Marif   Windows 8 File History Pros & Cons   7/25/2013 1:36:05 PM
Re: Boundary between consumer & enterprise
@SaneIt: from a home user perspective, I don't want to have more than a couple restore points on my machine. And a few time when I needed them to work, they worked properly. But for an enterprise, you are right these backups cannot afford to be deleted just to get some space. This is against the rule why the backup was taken at the first place.
sohaibmasood   Windows 8 File History Pros & Cons   7/23/2013 12:58:12 PM
Re: Boundary between consumer & enterprise
Marif, you are correct. Manual work must be done in cases where the software doesn't support automated backup. Compliance issues might occur if periodic backups are not maintained. 
sohaibmasood   Windows 8 File History Pros & Cons   7/23/2013 12:55:45 PM
Re: Boundary between consumer & enterprise
Deleting restore points is a nuisance and as tech guys we all have seen it happen over the years. I agree with you that ideally those backups should have been moved earlier before the point where the system barely works. Somethings with end users never change and I believe this is one of them. Nobody realizes the importance of backup until they fall into a trap. 

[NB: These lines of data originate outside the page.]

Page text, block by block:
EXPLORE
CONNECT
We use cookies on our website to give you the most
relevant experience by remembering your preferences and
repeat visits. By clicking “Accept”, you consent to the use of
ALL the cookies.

RPatrick   Windows 8 File History Pros & Cons   7/22/2013 7:14:22 AM
Pros and Cons
"This is a problem in corporate environments because organizations with domain networks almost always use profile folder redirection to redirect user libraries to a network share."

Exactly.
SaneIT   Windows 8 File History Pros & Cons   7/22/2013 7:10:52 AM
Re: Boundary between consumer & enterprise
When someone fills their OS drive with backup files to the point that it just barely boots those files don't typically get the benefit of being backed up when a user is looking for things to clear out.    Ideally, yes they would be backed up first but I've been through this hundreds of times with users deleting restore points to get back up and running then calling me to find out what they deleted.
Marif   Windows 8 File History Pros & Cons   7/21/2013 2:12:22 PM
Re: Boundary between consumer & enterprise
@shoaibmasood:Yes backup is the need of the day today that is why most of the new systems and databases already have the capability of maintaining logs. Only such systems needs to be considers for compliance which are not running on these high end serves and databases. 

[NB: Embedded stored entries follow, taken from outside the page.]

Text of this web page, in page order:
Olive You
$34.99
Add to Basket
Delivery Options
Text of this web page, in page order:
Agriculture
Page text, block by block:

anthony.nima   Windows 8 File History Pros & Cons   7/19/2013 11:49:04 PM
Re: Boundary between consumer & enterprise
@Susan: Yes make sure other parties will not have anything to do with it since IT is solely responsible for it. Involvement of other parties will be risky.         
Susan Fogarty   Windows 8 File History Pros & Cons   7/19/2013 10:04:31 AM
Re: Boundary between consumer & enterprise
Marif, thanks for the reality check. If compliance is the whole reason for the backup in the first place, you definitely want to make as easy for IT and take it out of the users' hands.